Ao escrever esse texto procurei dialogar com as pessoas que em nossas reuniões, debates ou palestras perguntam: Por que a CUT apóia a legalização do aborto?
Ao fazerem essa pergunta, em geral, complementam: o que o aborto tem a ver com a luta dos trabalhadores?
Antes de responder a isso gostaria mencionar duas informações:
1) A legislação sobre aborto é o Código Penal de 1940, que o considera crime com pena de até três anos de reclusão.As exceções são para as situações de estupro e de risco de vida para a mulher. No entanto, nem nesses casos as mulheres são socorridas e quando isso ocorre, na maioria das vezes, são mal atendidas e vítimas de violência institucional.

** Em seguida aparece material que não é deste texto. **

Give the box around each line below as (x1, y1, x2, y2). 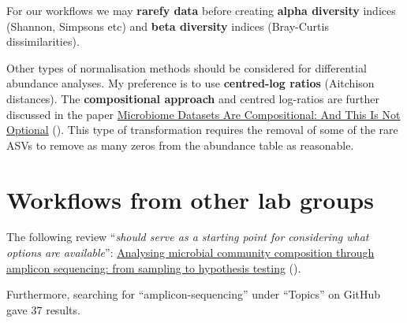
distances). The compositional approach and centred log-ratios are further (6, 90, 380, 106)
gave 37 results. (6, 301, 80, 317)
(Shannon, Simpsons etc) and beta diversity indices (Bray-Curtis (6, 17, 329, 34)
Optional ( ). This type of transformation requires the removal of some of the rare (6, 121, 398, 138)
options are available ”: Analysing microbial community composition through (6, 244, 375, 261)
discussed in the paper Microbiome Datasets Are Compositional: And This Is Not (6, 106, 401, 122)
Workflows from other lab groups (6, 183, 374, 215)
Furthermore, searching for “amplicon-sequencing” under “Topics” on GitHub (6, 286, 381, 303)
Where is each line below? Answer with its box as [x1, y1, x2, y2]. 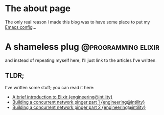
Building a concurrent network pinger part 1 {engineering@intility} [12, 99, 145, 105]
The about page [5, 3, 71, 14]
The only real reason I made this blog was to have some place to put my [5, 19, 150, 25]
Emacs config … [5, 24, 37, 30]
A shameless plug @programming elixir [5, 41, 160, 53]
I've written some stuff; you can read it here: [5, 84, 94, 90]
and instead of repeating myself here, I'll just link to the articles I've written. [5, 57, 157, 63]
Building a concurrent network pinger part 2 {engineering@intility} [12, 104, 146, 110]
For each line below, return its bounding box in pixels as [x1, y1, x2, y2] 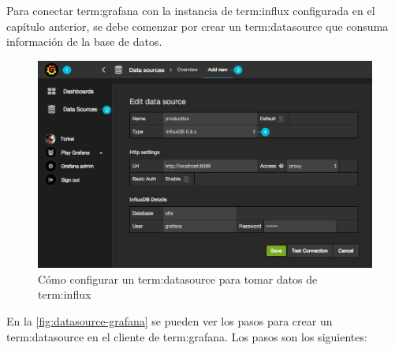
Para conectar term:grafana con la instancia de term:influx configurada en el [6, 2, 375, 18]
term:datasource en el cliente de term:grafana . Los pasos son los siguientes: [6, 328, 367, 344]
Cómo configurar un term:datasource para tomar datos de [38, 270, 318, 287]
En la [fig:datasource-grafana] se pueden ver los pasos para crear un [6, 312, 333, 329]
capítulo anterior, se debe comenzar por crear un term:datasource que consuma [6, 17, 389, 34]
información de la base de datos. [6, 33, 162, 50]
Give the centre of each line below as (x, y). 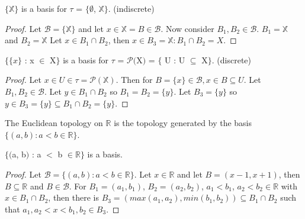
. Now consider (187, 28)
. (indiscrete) (131, 8)
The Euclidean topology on (54, 123)
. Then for (134, 80)
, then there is (73, 197)
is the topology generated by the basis (183, 123)
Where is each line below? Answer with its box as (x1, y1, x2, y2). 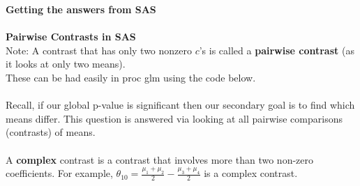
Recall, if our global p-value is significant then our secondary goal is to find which (6, 98, 355, 112)
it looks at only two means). (6, 56, 126, 71)
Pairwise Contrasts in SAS (6, 29, 136, 44)
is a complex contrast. (204, 166, 298, 180)
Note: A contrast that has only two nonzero (6, 42, 192, 57)
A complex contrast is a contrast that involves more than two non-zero (6, 152, 313, 166)
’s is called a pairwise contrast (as (199, 42, 354, 57)
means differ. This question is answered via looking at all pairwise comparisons (6, 111, 343, 125)
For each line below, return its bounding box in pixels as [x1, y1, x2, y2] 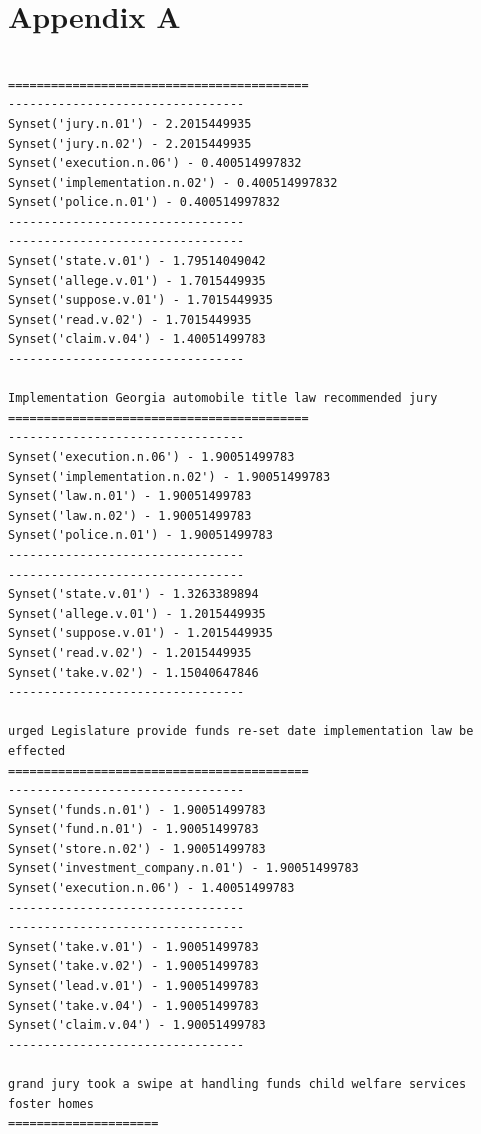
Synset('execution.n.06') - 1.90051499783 [8, 450, 295, 464]
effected [8, 743, 66, 758]
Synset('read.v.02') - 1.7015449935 [8, 312, 252, 327]
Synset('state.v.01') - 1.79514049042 [8, 254, 266, 269]
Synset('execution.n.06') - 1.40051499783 [8, 881, 295, 896]
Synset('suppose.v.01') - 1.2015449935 [8, 626, 273, 641]
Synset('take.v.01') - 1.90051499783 [8, 939, 259, 954]
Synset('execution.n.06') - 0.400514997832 [8, 156, 302, 171]
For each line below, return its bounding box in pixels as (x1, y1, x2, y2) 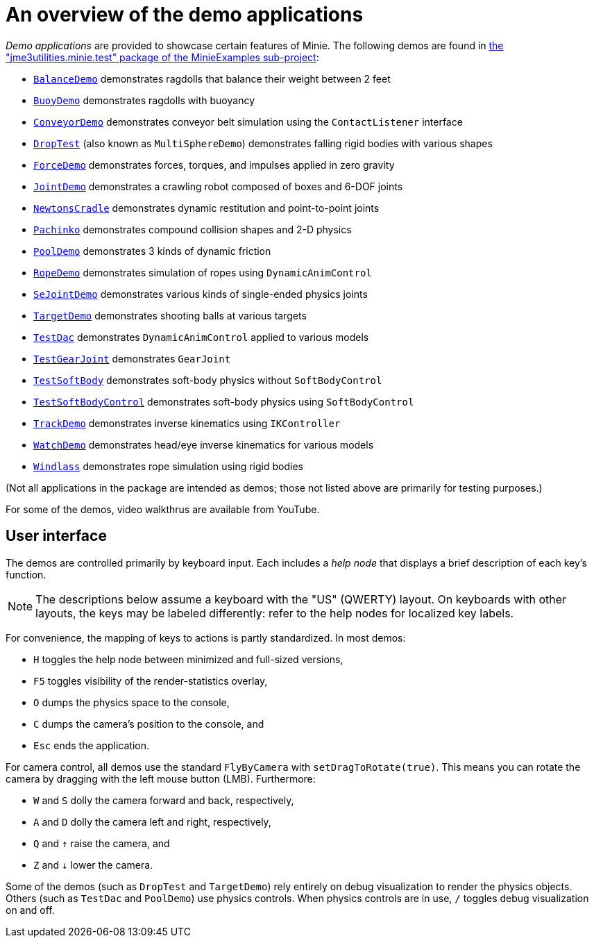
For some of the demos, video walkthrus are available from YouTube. (6, 503, 320, 515)
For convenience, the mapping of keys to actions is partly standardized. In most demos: (6, 631, 406, 644)
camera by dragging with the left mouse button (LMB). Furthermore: (6, 772, 316, 785)
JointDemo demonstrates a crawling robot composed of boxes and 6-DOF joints (33, 180, 403, 192)
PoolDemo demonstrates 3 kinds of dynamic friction (33, 244, 271, 257)
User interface (6, 527, 107, 545)
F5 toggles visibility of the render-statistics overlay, (33, 674, 268, 687)
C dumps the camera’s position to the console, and (33, 717, 264, 730)
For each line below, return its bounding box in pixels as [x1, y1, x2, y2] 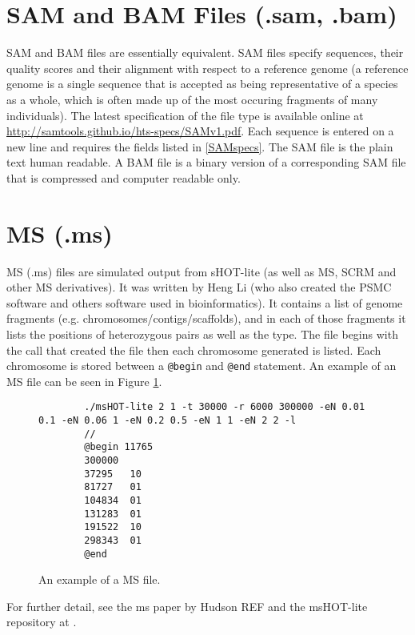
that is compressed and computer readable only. [6, 169, 241, 186]
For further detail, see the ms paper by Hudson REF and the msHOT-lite [6, 597, 368, 614]
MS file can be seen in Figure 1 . [6, 372, 162, 389]
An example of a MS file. [38, 571, 161, 588]
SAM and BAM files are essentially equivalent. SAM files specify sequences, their [6, 44, 404, 61]
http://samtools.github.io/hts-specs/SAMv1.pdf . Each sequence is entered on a [6, 123, 394, 139]
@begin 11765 [84, 441, 154, 453]
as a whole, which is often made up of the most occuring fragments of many [6, 90, 378, 107]
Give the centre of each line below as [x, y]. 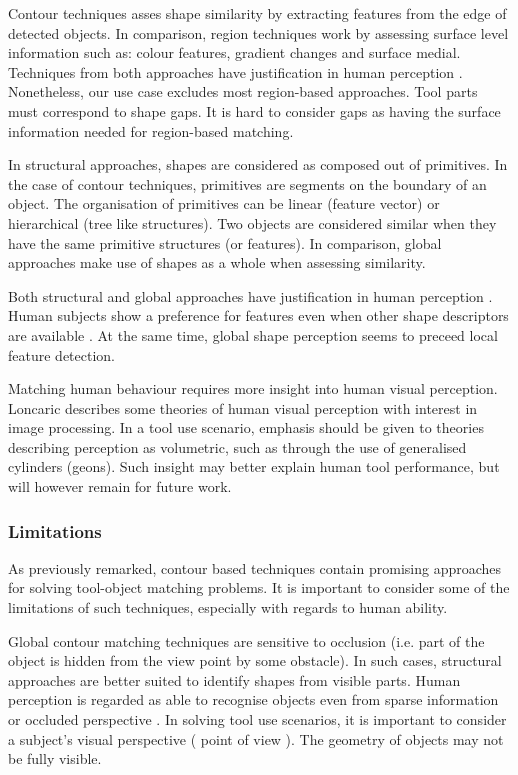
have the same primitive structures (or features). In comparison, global [225, 242]
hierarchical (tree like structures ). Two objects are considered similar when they [252, 222]
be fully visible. [55, 758]
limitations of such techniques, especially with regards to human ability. [228, 607]
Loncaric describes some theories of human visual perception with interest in [243, 407]
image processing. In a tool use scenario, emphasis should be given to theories [246, 427]
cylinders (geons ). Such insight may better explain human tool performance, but [254, 466]
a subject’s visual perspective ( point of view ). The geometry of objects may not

2) O Brasil é um Estado é laico. Isso significa que não deve pautar suas ações por convicções morais ou religiosas, mas isso não é o que tem ocorrido. Tem havido pressão das igrejas para impeque haja avanços na legislação sobre aborto, e mais que isso, propor ações que implicam em retrocessos.
E a CUT? A CUT também é laica. Não expressa uma opinião religiosa, mas sim abriga trabalhadores e trabalhadoras de diferentes credos e ateus e atéias, na defesa de seus direitos enquanto classe.
A CUT, desde 1991, em seu IV Congresso Nacional, tem posição favorável à descriminalização e legalização do aborto por entender que ele afeta diretamente a vida de milhares de trabalhadoras. Além de ser uma questão de saúde pública, a legalização do aborto é também uma questão de classe, pois são as mulheres da classe trabalhadora as punidas e criminalizadas ao precisarem recorrer a um aborto na clandestinidade.
Explicando melhor:
Em primeiro lugar a CUT é uma organização que representa trabalhadores e trabalhadoras enquanto classe, por isso, necessariamente, precisa considerar que a classe trabalhadora tem dois sexos mulheres e homens;
Segundo, a prática do aborto é uma das principais causas da mortalidade materna. Milhares de mulheres anualmente buscam a interrupção da gravidez. Destas, muitas morrem. E, quando não morrem, por vezes essas mulheres acabam com seqüelas irreversíveis. Algumas colocam produto químico ou objeto metálico no útero para abortar. A chance de infecção e perfuração é muito grande, 1/3 de quem tenta abortar acaba procurando ajuda no hospital.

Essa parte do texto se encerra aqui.